Cape Coast, Ghana - August 2003
WASS: Lecture 1.
Enrico ROGORA
Version 0.2, 21th August 2003
Consider a cube and enumerate its vertices {1,2,3,4,5,6,7,8}
(Front face, clockwise, starting upper left, 1,2,3,4;
Back face, clockwise, starting upper left, {5,6,7,8} .
We consider the set of orthogonal tranformations about its center.
To each of them we can associate a permutation of the set of vertices.
For example
rx: a 90 degree clockwise rotation about
the axes from the front face to the back face through its center
can be described by the permutation (1,2,3,4)(5,6,7,8)
ry: a 90 degree clockwise rotation about
the axes from the left face to the right face through its
center
can be described by the permutation (1,4,8,5)(2,3,7,6)

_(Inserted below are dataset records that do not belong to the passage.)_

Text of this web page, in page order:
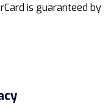
is guaranteed by
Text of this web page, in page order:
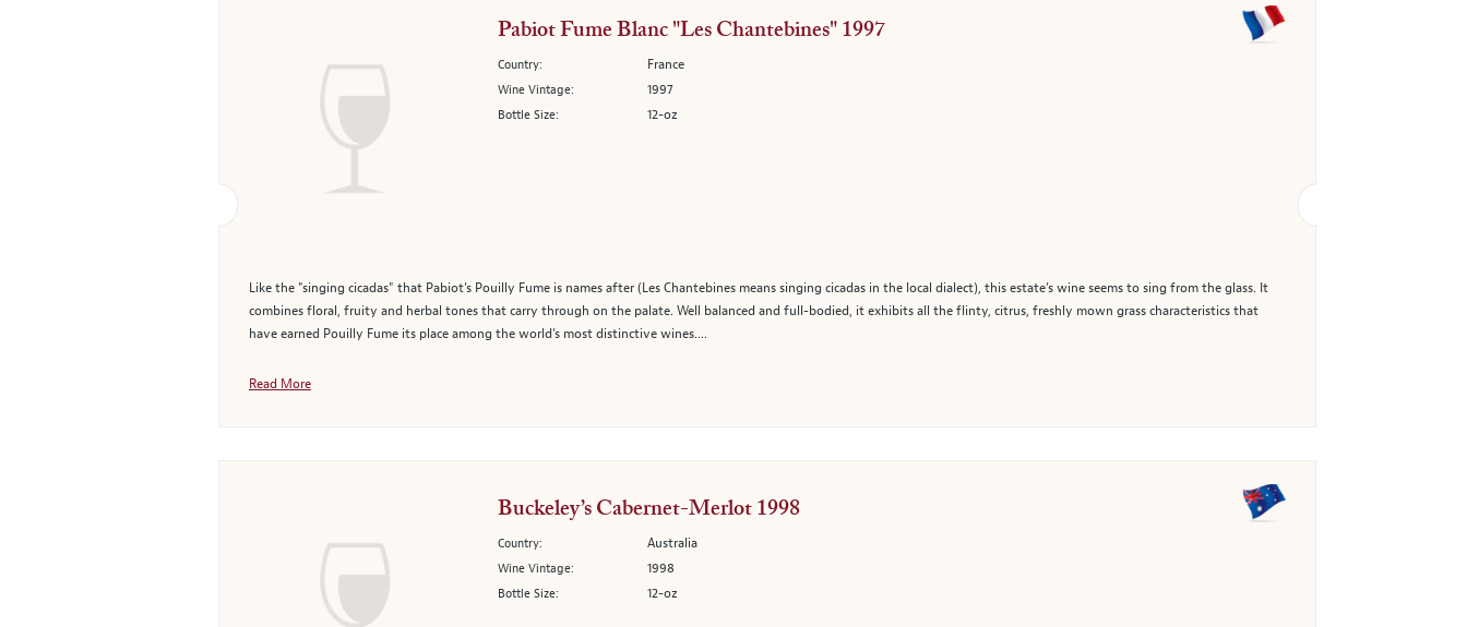
Pabiot Fume Blanc "Les Chantebines" 1997
Country: France
Wine Vintage: 1997
Bottle Size: 12-oz
Like the "singing cicadas" that Pabiot’s Pouilly Fume is names after (Les Chantebines means singing cicadas in the local dialect), this estate’s wine seems to sing from the glass. It
combines floral, fruity and herbal tones that carry through on the palate. Well balanced and full-bodied, it exhibits all the flinty, citrus, freshly mown grass characteristics that
have earned Pouilly Fume its place among the world’s most distinctive wines....
Read More
Buckeley’s Cabernet-Merlot 1998
Country: Australia
Wine Vintage: 1998
Bottle Size: 12-oz
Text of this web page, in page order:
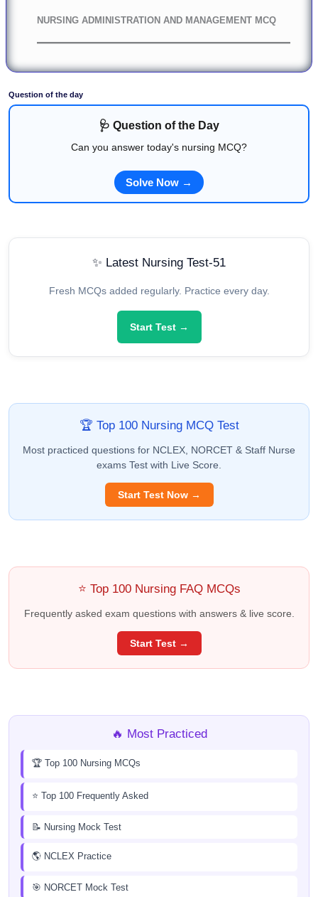
NURSING ADMINISTRATION AND MANAGEMENT MCQ
Question of the day
🩺 Question of the Day
Can you answer today's nursing MCQ?
Solve Now →
✨ Latest Nursing Test-51
Fresh MCQs added regularly. Practice every day.
Start Test →
🏆 Top 100 Nursing MCQ Test
Most practiced questions for NCLEX, NORCET & Staff Nurse
exams Test with Live Score.
Start Test Now →
⭐ Top 100 Nursing FAQ MCQs
Frequently asked exam questions with answers & live score.
Start Test →
🔥 Most Practiced
🏆 Top 100 Nursing MCQs
⭐ Top 100 Frequently Asked
📝 Nursing Mock Test
🌎 NCLEX Practice
🎯 NORCET Mock Test
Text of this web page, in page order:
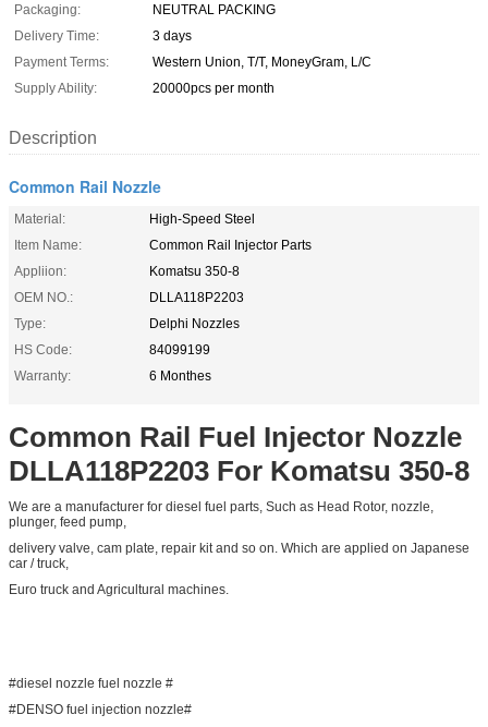
Packaging:
NEUTRAL PACKING
Delivery Time:
3 days
Payment Terms:
Western Union, T/T, MoneyGram, L/C
Supply Ability:
20000pcs per month
Description
Common Rail Nozzle
Material:
High-Speed Steel
Item Name:
Common Rail Injector Parts
Appliion:
Komatsu 350-8
OEM NO.:
DLLA118P2203
Type:
Delphi Nozzles
HS Code:
84099199
Warranty:
6 Monthes
Common Rail Fuel Injector Nozzle
DLLA118P2203 For Komatsu 350-8
We are a manufacturer for diesel fuel parts, Such as Head Rotor, nozzle,
plunger, feed pump,
delivery valve, cam plate, repair kit and so on. Which are applied on Japanese
car / truck,
Euro truck and Agricultural machines.
#diesel nozzle fuel nozzle #
#DENSO fuel injection nozzle#
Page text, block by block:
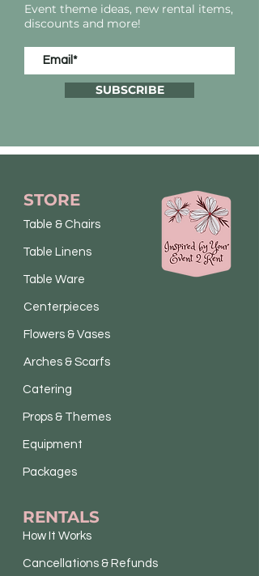
Event theme ideas, new rental items,
discounts and more!
SUBSCRIBE
STORE
Table & Chairs
Table Linens
Table Ware
Centerpieces
Flowers & Vases
Arches & Scarfs
Catering
Props & Themes
Equipment
Packages
RENTALS
How It Works
Cancellations & Refunds
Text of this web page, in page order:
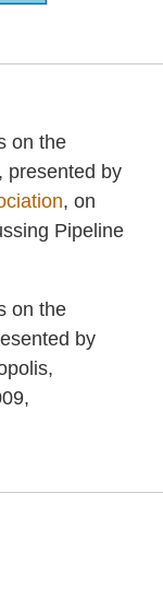
on the
by
, on
Pipeline
on the
by
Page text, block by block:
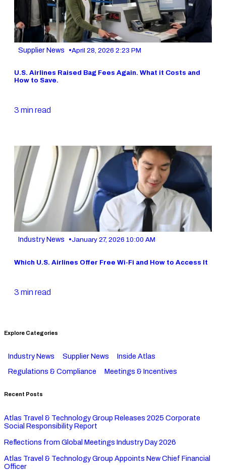
Supplier News •April 28, 2026 2:23 PM
U.S. Airlines Raised Bag Fees Again. What it Costs and
How to Save.
3 min read
Industry News •January 27, 2026 10:00 AM
Which U.S. Airlines Offer Free Wi-Fi and How to Access It
3 min read
Explore Categories
Industry News Supplier News
Inside Atlas
Regulations & Compliance
Meetings & Incentives
Recent Posts
Atlas Travel & Technology Group Releases 2025 Corporate
Social Responsibility Report
Reflections from Global Meetings Industry Day 2026
Atlas Travel & Technology Group Appoints New Chief Financial
Officer

rz: a 90 degree clockwise rotation about
the axes from the upper face to the lower face through its
center
can be described by the permutation (1,5,6,2)(4,8,7,3)
Define the three permutations with GAP
gap> rx:=(1,2,3,4)(5,6,7,8);
gap> ry:=(1,4,8,5)(2,3,7,6);
gap> rz:=(1,5,6,2)(4,8,7,3);
We first consider the groups generated by the three rotations
gap> Gx:=Group(rx);
gap> Gy:=Group(ry);
gap> Gz:=Group(rz);
Of course these are three cyclic groups
gap> IsCyclic(Gx);
Hence abelian
gap> IsAbelian(Gx);
How many elements does Gx have?
gap> Size(Gx);
This is the same as the order of its generator
gap> Order(rx);
We can take the union of these three groups and the group generated by
rx, ry, rz.
gap> GG:=Union(Gx,Gy,Gz);
gap> G:=Group(rx,ry,rz);
G is strictly bigger than GG. In fact the latter
contains only element which are power of generators
but not elements like rx*ry as we can check with the
following commands
gap> rx*ry in GG;
gap> rx*ry in GG;
We now address ourselves the following problem.

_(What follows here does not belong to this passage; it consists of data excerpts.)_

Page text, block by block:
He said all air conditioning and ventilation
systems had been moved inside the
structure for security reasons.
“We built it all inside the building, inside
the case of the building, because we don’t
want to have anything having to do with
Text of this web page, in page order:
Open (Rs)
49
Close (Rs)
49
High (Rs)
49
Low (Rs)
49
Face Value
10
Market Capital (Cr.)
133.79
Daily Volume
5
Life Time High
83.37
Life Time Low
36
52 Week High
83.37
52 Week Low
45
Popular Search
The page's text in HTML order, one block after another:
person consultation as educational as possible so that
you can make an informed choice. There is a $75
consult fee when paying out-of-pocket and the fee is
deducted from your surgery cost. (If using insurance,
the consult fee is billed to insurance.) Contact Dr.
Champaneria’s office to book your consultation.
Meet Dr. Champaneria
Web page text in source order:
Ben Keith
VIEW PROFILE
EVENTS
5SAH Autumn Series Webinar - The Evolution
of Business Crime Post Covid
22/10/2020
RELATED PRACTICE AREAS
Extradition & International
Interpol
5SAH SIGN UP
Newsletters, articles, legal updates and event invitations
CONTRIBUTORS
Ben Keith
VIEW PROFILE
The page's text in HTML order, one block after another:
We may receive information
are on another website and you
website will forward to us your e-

Given an element of G how can we explicitely express it as a word in
the generators of G?
First, to look at all elements of G, we can use
gap> ele:=Elements(G);
This returns a list. To extract its eighth, say,
just do
gap> e:=ele[8];
If we want to express this element, say, as a word in the given
generators
we can first build the free group on three letters
gap> F:=FreeGroup("x","y","z");
Then we define the homomorphism which sends the generators of F
into the generators of G
gap> hom:=GroupHomomorphismByImagesNC(F,G,GeneratorsOfGroup(F),GeneratorsOfGroup(G));
and find an element of F which is sent to it by the
morphism hom
gap> q:=PreImagesRepresentative(hom, e);
The last step is simply to translate
x into rx, y into ry and z into rz in
this last element q and we get a representation (of course not unique)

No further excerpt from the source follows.